= Beginning of Section =

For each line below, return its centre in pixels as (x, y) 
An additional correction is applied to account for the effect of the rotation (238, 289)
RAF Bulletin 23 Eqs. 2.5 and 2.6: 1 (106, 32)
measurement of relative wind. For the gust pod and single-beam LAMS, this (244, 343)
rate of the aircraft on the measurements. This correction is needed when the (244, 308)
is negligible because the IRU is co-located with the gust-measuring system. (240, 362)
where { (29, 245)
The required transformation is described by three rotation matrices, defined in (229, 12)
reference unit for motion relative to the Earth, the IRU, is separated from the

= End of Section =

**Instructions to follow:** From the line with "An additional correction" through the final line of the records, return each line exactly. Leave out the rest.

**Expected answer:**
An additional correction is applied to account for the effect of the rotation (238, 289)
RAF Bulletin 23 Eqs. 2.5 and 2.6: 1 (106, 32)
measurement of relative wind. For the gust pod and single-beam LAMS, this (244, 343)
rate of the aircraft on the measurements. This correction is needed when the (244, 308)
is negligible because the IRU is co-located with the gust-measuring system. (240, 362)
where { (29, 245)
The required transformation is described by three rotation matrices, defined in (229, 12)
reference unit for motion relative to the Earth, the IRU, is separated from the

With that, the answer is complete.